So let's start with the max connection distance. In these videos, I'll show two planner results that are identical except that the max connection differs by an order of magnitude. What you can see is they're both planning from that start to this goal configuration at the pick position, but the one on the right swings significantly more broadly. And you can see why that is by looking at the algorithm.
So when the max connection distance is smaller, the waypoints can only be so far apart, and so all the waypoints will be pretty close. But when the max connection distance is larger, the waypoints can be much further. And so you can get these configurations that are further apart, which leads to the behavior like we see in the image below.
Now, you can still modify this path that you get to get a shorter workflow. You don't have to replan completely. So you can do this using the shortened workflow. And the way the shortened workflow works is it iterates over this planned feasible path that we now have to get a shorter one. So this video on the right is going to show the same thing where we're going from the start to the pick position.

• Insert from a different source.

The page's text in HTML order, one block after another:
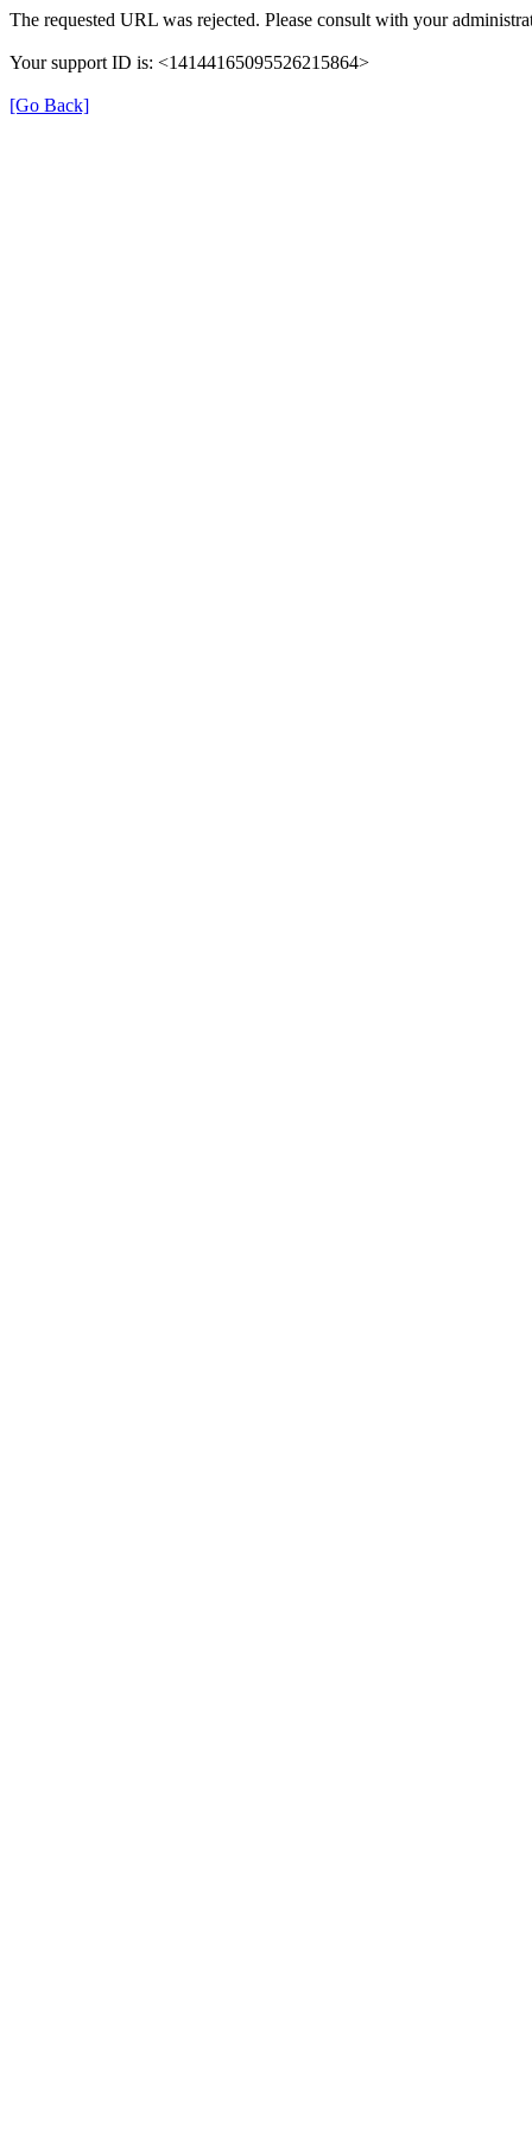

But you can see that it ends up with a much tighter solution. And the way this works is that we give the-- when we call the shortened function call, the planner looks for two non-adjacent edges, and it looks for points on those edges. And then it tries to connect them. If there's an obstacle in the way, it throws it out. But it can try again, and if the points were able to be successfully connected in a collision-free manner, then this becomes the new path. The shortened workflow is called iteratively over a specified number of iterations, so it can continue to shorten the path, getting one like this visual that we got on the right here.

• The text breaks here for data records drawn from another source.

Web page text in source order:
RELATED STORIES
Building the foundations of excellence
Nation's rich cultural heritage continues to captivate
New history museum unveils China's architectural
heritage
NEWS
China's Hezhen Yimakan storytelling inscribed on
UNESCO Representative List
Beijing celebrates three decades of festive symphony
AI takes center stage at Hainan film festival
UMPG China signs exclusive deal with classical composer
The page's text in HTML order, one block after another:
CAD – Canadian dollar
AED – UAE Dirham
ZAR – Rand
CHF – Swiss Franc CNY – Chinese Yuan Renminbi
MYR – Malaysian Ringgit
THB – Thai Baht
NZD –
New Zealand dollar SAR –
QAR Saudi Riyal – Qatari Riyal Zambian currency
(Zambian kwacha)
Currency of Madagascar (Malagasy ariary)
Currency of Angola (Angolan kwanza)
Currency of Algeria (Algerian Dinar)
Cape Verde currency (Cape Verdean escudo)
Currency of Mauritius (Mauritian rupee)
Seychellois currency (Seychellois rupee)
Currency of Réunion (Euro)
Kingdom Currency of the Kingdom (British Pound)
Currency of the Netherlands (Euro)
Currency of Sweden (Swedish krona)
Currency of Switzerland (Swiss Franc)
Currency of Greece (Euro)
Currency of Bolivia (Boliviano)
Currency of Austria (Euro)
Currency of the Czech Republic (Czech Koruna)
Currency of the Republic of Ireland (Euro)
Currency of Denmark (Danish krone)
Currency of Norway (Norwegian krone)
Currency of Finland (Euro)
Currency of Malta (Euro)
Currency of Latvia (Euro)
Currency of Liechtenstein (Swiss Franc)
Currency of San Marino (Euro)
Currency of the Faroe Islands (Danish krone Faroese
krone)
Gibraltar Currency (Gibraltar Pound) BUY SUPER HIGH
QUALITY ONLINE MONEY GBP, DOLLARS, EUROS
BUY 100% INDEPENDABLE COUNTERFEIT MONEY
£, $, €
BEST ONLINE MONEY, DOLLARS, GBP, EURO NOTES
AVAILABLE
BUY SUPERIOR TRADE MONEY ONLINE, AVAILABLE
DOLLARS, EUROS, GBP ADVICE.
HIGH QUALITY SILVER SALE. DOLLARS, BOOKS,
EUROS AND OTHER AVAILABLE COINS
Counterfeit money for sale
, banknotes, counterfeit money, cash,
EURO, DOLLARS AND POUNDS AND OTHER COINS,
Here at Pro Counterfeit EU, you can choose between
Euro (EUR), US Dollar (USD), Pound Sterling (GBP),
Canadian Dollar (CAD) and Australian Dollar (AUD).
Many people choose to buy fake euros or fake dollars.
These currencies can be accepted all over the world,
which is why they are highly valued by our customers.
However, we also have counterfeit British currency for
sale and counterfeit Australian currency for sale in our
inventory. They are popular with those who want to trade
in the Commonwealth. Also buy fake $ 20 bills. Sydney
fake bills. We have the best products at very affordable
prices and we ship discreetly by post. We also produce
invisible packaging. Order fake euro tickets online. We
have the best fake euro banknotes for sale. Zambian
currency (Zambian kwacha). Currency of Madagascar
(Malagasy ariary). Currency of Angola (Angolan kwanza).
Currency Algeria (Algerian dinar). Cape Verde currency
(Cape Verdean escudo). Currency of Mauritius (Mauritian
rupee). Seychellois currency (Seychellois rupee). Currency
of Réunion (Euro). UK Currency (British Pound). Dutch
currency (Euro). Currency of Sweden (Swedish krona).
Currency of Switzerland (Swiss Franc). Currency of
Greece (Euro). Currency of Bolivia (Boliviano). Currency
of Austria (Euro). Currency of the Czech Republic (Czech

The next property I'd like to talk about is the validation distance. So up until now, when I've been talking about extending the tree, we talk about checking whether these segments are valid or not. And what we actually mean is not just checking whether the end points are valid or even continuously in between. We check along the segment with a resolution that's given by the validation distance.
So for example, for these segments we're checking that all these individual gray points are collision-free and that they're feasible-- they are within the joint limits. In this case they are, so we continue. Now for these ones, you can see with the segment that extends upward that this will intersect the obstacle, and so that one is thrown out. And we do this for the entire length of the planner.

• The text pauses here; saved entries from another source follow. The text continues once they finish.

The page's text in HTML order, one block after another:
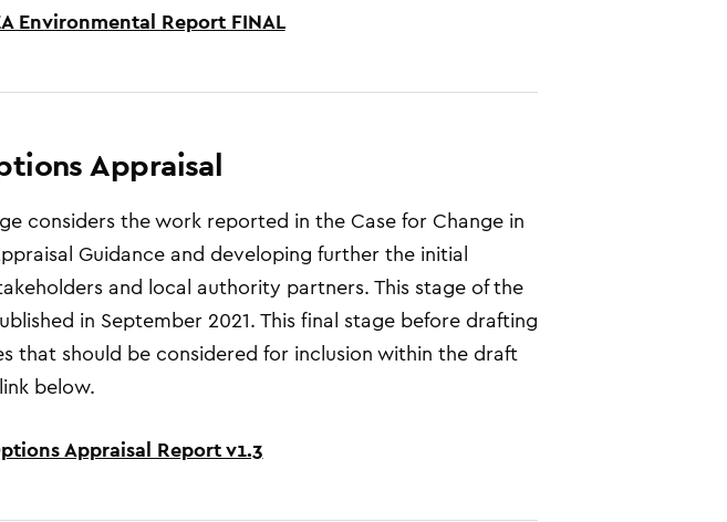
Environmental Report FINAL
Appraisal
considers the work reported in the Case for Change in
Guidance and developing further the initial
and local authority partners. This stage of the
in September 2021. This final stage before drafting
that should be considered for inclusion within the draft
below.
Appraisal Report v1.3
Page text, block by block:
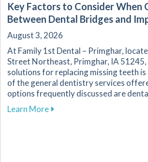
Key Factors to Consider When
Between Dental Bridges and
August 3, 2026
At Family 1st Dental – Primghar,
Street Northeast, Primghar, IA
solutions for replacing missing teeth is
of the general dentistry services
options frequently discussed are
Learn Moreabout Key Factors to
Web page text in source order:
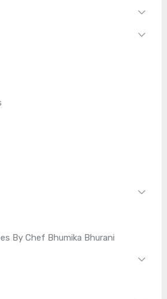
By Chef Bhumika Bhurani
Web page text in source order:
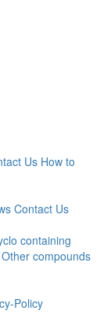
Us How to
Contact Us
containing
Other compounds
Policy
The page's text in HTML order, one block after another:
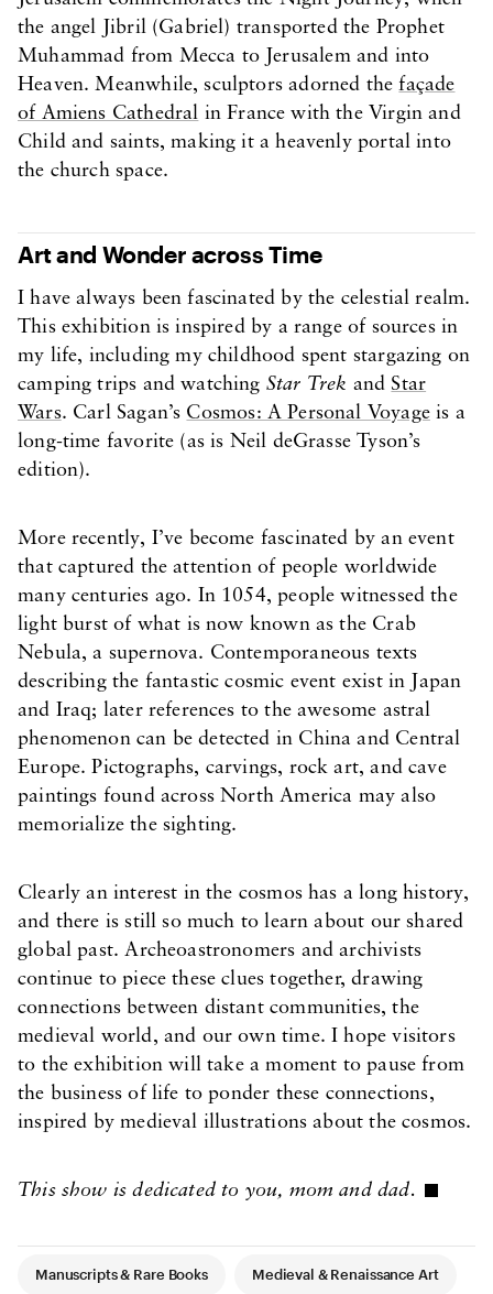
the angel Jibril (Gabriel) transported the Prophet
Muhammad from Mecca to Jerusalem and into
Heaven. Meanwhile, sculptors adorned thefaçade
of Amiens Cathedral in France with the Virgin and
Child and saints, making it a heavenly portal into
the church space.
Art and Wonder across Time
I have always been fascinated by the celestial realm.
This exhibition is inspired by a range of sources in
my life, including my childhood spent stargazing on
camping trips and watching Star Trek and Star
Wars. Carl Sagan’s Cosmos: A Personal Voyageis a
long-time favorite (as is Neil deGrasse Tyson’s
edition).
More recently, I’ve become fascinated by an event
that captured the attention of people worldwide
many centuries ago. In 1054, people witnessed the
light burst of what is now known as the Crab
Nebula, a supernova. Contemporaneous texts
describing the fantastic cosmic event exist in Japan
and Iraq; later references to the awesome astral
phenomenon can be detected in China and Central
Europe. Pictographs, carvings, rock art, and cave
paintings found across North America may also
memorialize the sighting.
Clearly an interest in the cosmos has a long history,
and there is still so much to learn about our shared
global past. Archeoastronomers and archivists
continue to piece these clues together, drawing
connections between distant communities, the
medieval world, and our own time. I hope visitors
to the exhibition will take a moment to pause from
the business of life to ponder these connections,
inspired by medieval illustrations about the cosmos.
This show is dedicated to you, mom and dad.
Article Tags
Manuscripts & Rare Books Medieval & Renaissance Art

So one strategy, then, would just be to specify a really fine validation distance. And that would work. You can see that this planner succeeds. But it really takes a while to do so.
So instead, we could increase the validation distance, decrease the resolution. And you can see now that when I do that in this application, by an order of magnitude, that this planner still finds a solution, but it does so in half the time. And you can see how that's possible in the graphic above.
One thing to point out with these planning times-- these are MATLAB planning times. If you want faster times to generate the planner, you could generate code and then call that instead. But the relative differences between the two planners with different validations distances would still persist.
Of course, the extreme version of this is that you can set the validation distance to be too high, where the resolution essentially isn't fine enough. And in that case, you can get a solution like this, where this robot passes right through the obstacle. Again because, as we can see in the graphical above, essentially, the resolution is fine enough, and it's not even checking at a point sufficient to detect the obstacle intersection.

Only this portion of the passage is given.